= Supplied material =
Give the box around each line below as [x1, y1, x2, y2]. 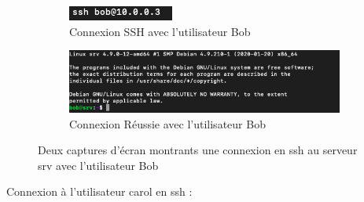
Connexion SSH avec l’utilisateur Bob [69, 23, 251, 39]
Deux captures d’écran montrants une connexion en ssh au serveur [38, 142, 358, 158]
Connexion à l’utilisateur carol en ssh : [6, 183, 193, 200]
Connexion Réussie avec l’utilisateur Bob [69, 115, 266, 132]
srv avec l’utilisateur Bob [38, 157, 159, 173]
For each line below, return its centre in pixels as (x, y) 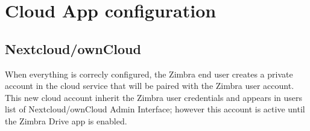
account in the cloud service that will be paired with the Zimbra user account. (150, 86)
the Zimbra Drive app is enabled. (66, 120)
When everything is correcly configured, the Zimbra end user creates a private (149, 74)
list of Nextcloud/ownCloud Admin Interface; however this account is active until (155, 109)
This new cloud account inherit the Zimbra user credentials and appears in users (154, 97)
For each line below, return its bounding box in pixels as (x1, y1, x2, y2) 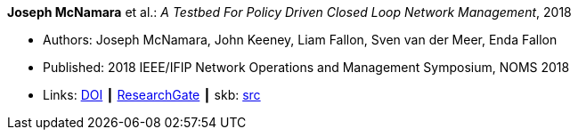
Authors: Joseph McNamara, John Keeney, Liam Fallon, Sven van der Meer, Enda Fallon (43, 32, 558, 47)
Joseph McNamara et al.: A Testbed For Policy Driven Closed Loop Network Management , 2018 (7, 4, 572, 20)
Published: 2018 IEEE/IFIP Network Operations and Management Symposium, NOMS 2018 (43, 60, 570, 75)
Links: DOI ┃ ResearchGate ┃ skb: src (43, 87, 261, 102)
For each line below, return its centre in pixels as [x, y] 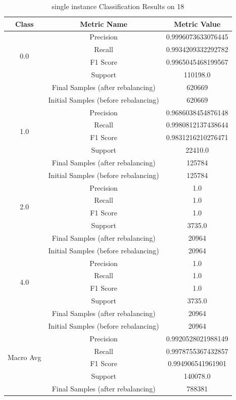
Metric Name [104, 24]
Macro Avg [25, 357]
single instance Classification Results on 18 [118, 6]
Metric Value [197, 24]

= Exercise requirements =
Which lines of the records contain "Joseph"? Show each of them.

= Output for this exercise =
Authors: Joseph McNamara, John Keeney, Liam Fallon, Sven van der Meer, Enda Fallon (43, 32, 558, 47)
Joseph McNamara et al.: A Testbed For Policy Driven Closed Loop Network Management , 2018 (7, 4, 572, 20)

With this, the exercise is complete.